---- Input data

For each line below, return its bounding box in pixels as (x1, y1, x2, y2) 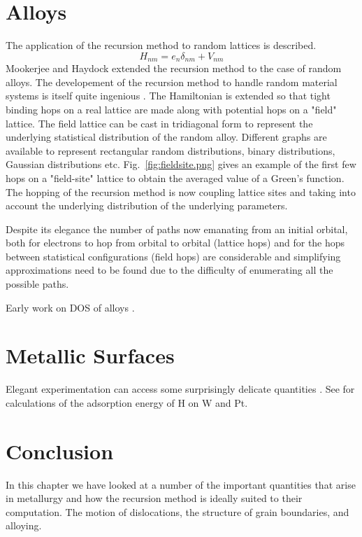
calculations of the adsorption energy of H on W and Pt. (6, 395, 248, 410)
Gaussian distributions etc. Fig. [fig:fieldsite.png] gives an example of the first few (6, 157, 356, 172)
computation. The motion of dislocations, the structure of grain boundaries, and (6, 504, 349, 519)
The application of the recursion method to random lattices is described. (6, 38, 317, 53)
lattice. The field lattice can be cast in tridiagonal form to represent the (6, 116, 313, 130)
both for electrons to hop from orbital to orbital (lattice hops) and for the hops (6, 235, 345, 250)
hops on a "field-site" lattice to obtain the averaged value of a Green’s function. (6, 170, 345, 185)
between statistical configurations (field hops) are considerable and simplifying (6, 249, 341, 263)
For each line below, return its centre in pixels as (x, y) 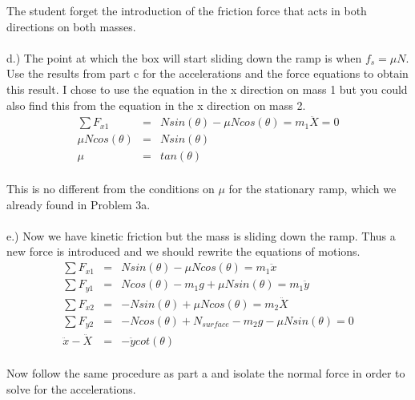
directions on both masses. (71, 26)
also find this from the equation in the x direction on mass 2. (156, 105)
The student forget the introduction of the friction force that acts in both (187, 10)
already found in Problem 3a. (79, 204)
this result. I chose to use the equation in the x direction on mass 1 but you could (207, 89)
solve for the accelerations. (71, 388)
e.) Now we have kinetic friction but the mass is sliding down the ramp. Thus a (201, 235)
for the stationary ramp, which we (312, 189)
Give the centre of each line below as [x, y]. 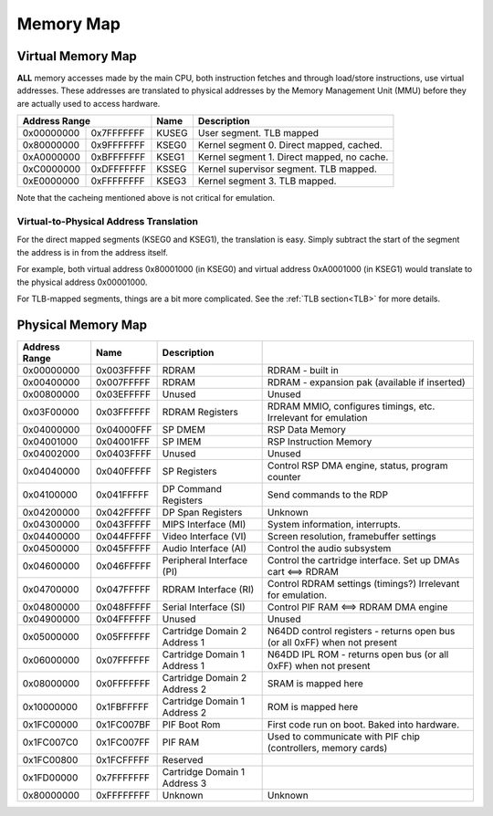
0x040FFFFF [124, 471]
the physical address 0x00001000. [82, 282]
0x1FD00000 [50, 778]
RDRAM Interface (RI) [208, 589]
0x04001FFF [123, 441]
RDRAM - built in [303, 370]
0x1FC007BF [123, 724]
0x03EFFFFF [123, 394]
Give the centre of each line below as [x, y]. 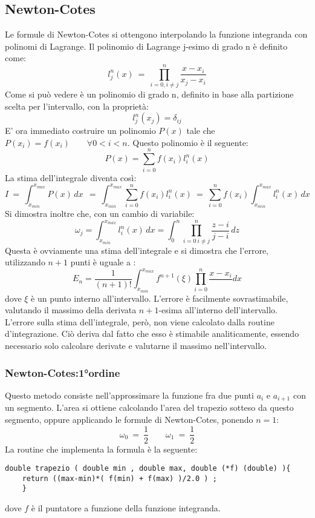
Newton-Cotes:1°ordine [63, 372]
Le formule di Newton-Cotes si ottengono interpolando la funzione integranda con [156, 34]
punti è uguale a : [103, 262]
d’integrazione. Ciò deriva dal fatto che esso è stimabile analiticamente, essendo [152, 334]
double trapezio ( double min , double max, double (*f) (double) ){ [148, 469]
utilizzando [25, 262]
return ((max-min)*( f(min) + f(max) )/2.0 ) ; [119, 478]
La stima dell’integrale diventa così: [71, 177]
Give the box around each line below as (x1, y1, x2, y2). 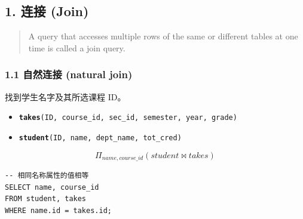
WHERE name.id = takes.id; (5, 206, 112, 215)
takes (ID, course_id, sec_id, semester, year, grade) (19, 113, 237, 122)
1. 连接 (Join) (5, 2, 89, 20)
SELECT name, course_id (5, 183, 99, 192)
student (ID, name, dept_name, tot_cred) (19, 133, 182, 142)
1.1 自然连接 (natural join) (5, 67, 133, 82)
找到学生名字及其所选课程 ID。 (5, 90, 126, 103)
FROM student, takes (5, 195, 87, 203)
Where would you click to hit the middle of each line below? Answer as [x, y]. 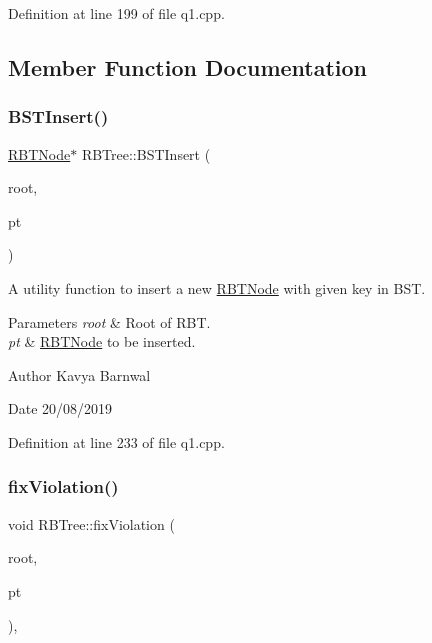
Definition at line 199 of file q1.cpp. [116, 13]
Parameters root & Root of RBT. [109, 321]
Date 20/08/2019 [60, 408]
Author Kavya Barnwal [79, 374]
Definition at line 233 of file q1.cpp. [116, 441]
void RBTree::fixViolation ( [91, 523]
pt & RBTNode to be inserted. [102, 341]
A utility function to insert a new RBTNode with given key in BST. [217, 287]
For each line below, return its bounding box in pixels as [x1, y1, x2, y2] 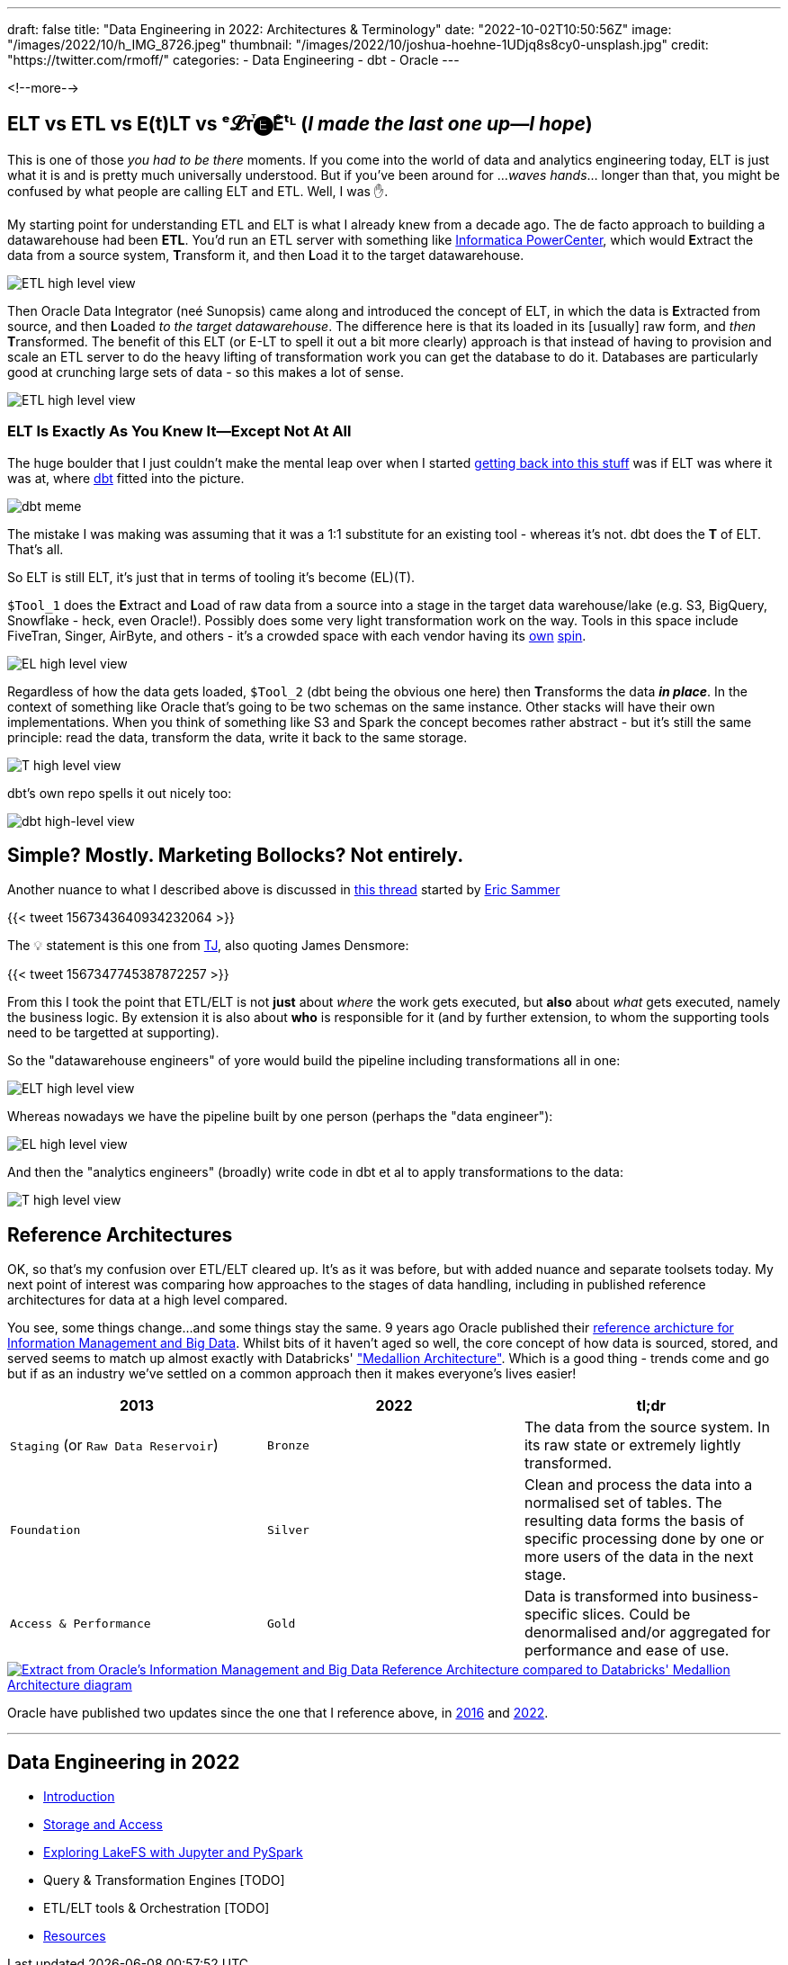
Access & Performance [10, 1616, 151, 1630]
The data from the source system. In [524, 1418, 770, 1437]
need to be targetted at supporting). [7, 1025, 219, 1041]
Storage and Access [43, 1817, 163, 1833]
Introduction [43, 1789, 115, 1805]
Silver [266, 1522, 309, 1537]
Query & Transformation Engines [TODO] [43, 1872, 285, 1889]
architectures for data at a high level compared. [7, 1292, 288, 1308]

--------

* **Action item**: Copy the listing above exactly, but only from the line with "this result. I" through the line with "RDRAM - built in [303, 370]", including those two lines and excluding any picture.

* **Task response**:
this result. I chose to use the equation in the x direction on mass 1 but you could (207, 89)
solve for the accelerations. (71, 388)
e.) Now we have kinetic friction but the mass is sliding down the ramp. Thus a (201, 235)
for the stationary ramp, which we (312, 189)
Give the centre of each line below as [x, y]. 
0x040FFFFF [124, 471]
the physical address 0x00001000. [82, 282]
0x1FD00000 [50, 778]
RDRAM Interface (RI) [208, 589]
0x04001FFF [123, 441]
RDRAM - built in [303, 370]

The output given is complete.